Этому большому сражению, о котором воевода Мичич донес лаконически гордой телеграммой: «На Сербской земле не осталось ни одного австрийского солдата, кроме пленных», не было присвоено никакого названия. Одни называли его сражением при реке Колубара, другие – сражением при Вальево. Но это, быть может, самый удивительный подвиг во всей Мировой войне.
По правую руку от полковника сидел поп в длинной черной одежде. Он не был таким жирным и хитрым, как обычно греческие попы, но все-таки был здоров и румян, шумно хохотал и пил вино вместе с офицерами.
– Мы все заодно, не так ли? – сказал он по-французски и обернулся к полковнику, который утвердительно кивнул. – Я три года сражаюсь в армии – не как священник, а как простой солдат. Мы, сербы, сперва мужчины, а потом уж священники. – Он засмеялся. – Вы слышали рассказ о том, как сербский епископ Дучич срезал лондонского епископа? Нет? Прекрасно. Они обедали вместе в Лондоне. «Вы довольны своим народом, – спросил лондонский епископ, – я слышал, сербы очень набожны». – «Да, – отвечал Дучич, – но в Сербии мы не ждем многого от бога. Мы просили его в течение пяти столетий освободить нас от турок, а в конце концов взялись за ружья и сделали это сами!»
В полночь мы выехали с поездом на Белград, отстоявший меньше чем в ста километрах, но утром были еще далеко от города.

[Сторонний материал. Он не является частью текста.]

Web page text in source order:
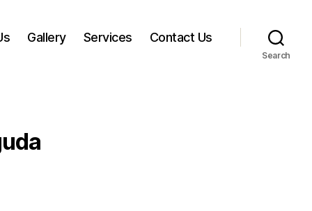
Gallery Services Contact Us
Search

Мы медленно ползли вперед, часами ждали на запасных путях, пропуская поезда, идущие на север, нагруженные солдатами и продовольствием, и пустые поезда на юг – мы находились теперь в пределах фронта Дунайской армии и главной военной артерии, обслуживающей пятьдесят тысяч человек. Местность состояла из высоких покатых холмов, то тут, то там высилась величавая гора с развалинами какого-нибудь замка, сохранившегося со времен турок. Земля кругом не обработана. На склонах холмов виднелись вырытые землянки и лачуги из глины и соломы, где ютились оборванные солдаты; окопы тянулись по грязным лугам, изрезывая изрытую боями землю, а в местах, где сражения были особенно ожесточенными, неровные обломки больших дубов торчали без веток и листьев, наголо обчищенные градом снарядов и ружейных пуль.
Вокзал в Белграде был разрушен бомбардировкой: австрийские пушки разбили все ближайшие станции, так что мы были принуждены сойти с поезда в Раковице, за шесть миль до города, и ехать дальше на лошадях. Дорога шла по прекрасной плодородной доли не с белыми виллами и фермами в густых цветущих каштанах. Ближе к городу мы въехали на тенистую дорогу огромного парка, где летом фешенебельная публика Белграда показывала свои щегольские экипажи и новые туалеты. Теперь дороги заросли травой, лужайки стояли заброшенные и пыльные. Снарядом пробило летний павильон. Под большими деревьями, до углам лепного фонтана, расположился кавалерийский пикет; была уничтожена теннисная площадка, чтобы дать место двум французским орудиям; французские моряки лежали на траве и весело посматривали на нас.